Some songs shine brightest when stripped down to their barest bones. For rising singer-songwriter Stephen Mugford, that rawness becomes the point of entry on Easy To Love (Live) — a tender reimagining of one of the standout tracks from his jazz-centric debut album Palooza Beach.
Where the studio version carried polish, this new live cut carries pulse — the immediacy of a moment that feels as though it could collapse if you breathe too heavily. Mugford leans into fragility, allowing his voice and guitar to stand unguarded, exposing both the cracks and the warmth that make love stories human.

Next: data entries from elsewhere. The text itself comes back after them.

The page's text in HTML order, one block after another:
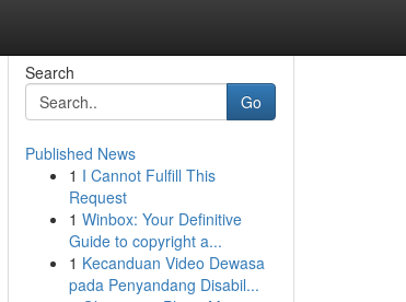
Search
Go
Published News
1 I Cannot Fulfill This
Request
1 Winbox: Your Definitive
Guide to copyright a...
1 Kecanduan Video Dewasa
pada Penyandang Disabil...
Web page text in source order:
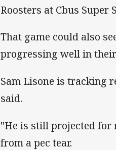
Roosters at Cbus Super
That game could also
progressing well in
Sam Lisone is tracking
said.
"He is still projected for
from a pec tear.
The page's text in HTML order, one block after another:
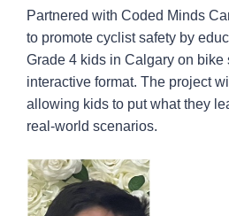
Partnered with Coded Minds
to promote cyclist safety by
Grade 4 kids in Calgary on bike
interactive format. The project
allowing kids to put what they
real-world scenarios.
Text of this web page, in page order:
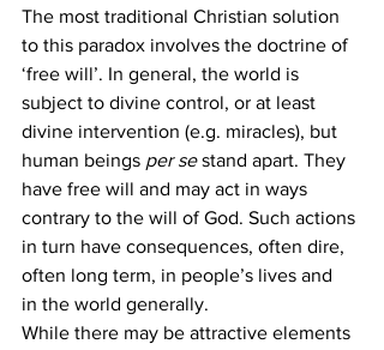
The most traditional Christian solution
to this paradox involves the doctrine of
‘free will’. In general, the world is
subject to divine control, or at least
divine intervention (e.g. miracles), but
human beings per se stand apart. They
have free will and may act in ways
contrary to the will of God. Such actions
in turn have consequences, often dire,
often long term, in people’s lives and
in the world generally.
While there may be attractive elements

Guided by the melodic ease of Jason Mraz, the timeless lyricism of Paul McCartney, and the earthy tenderness of Willie Nelson, Mugford doesn’t perform love as a grandiose spectacle. Instead, he offers it as a lived-in truth — imperfect, fleeting, but deeply resonant. The result is a track that feels destined for late-night playlists and romantic soundtracks, its acoustic lilt carrying more intimacy than ornamentation ever could.
This is just the first glimpse of what Mugford is shaping for his forthcoming live EP. Upcoming singles like Wild Things (an ode to his children) and Runnin’ (a meditation on aging with his wife, written in a lightning seven minutes) promise to expand the emotional palette. With each release, Mugford proves that vulnerability doesn’t weaken a song — it strengthens it, grounding it in the kind of truth that lingers.
As he steps further into this stripped-back territory, Mugford cements himself as a songwriter who thrives in the unvarnished. Easy To Love (Live) doesn’t just capture a performance — it captures the kind of fleeting, imperfect magic that reminds us why we return to music in the first place.
Verdict: Intimate, unguarded, and quietly powerful — Stephen Mugford turns simplicity into transcendence.